• [The records]:

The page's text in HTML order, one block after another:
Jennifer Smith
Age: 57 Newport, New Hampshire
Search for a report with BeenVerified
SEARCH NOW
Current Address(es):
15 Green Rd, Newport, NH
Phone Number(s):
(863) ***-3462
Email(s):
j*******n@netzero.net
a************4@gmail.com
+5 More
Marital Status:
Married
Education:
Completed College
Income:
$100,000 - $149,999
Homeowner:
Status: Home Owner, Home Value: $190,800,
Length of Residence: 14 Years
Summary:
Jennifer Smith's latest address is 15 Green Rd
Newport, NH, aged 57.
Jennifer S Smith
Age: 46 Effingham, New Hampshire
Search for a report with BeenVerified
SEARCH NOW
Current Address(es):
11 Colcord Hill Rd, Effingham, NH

• [Problem to solve]:
Every line in the data above that contains the word "Hampshire" should be copied.

• [Task output]:
Age: 57 Newport, New Hampshire
Age: 46 Effingham, New Hampshire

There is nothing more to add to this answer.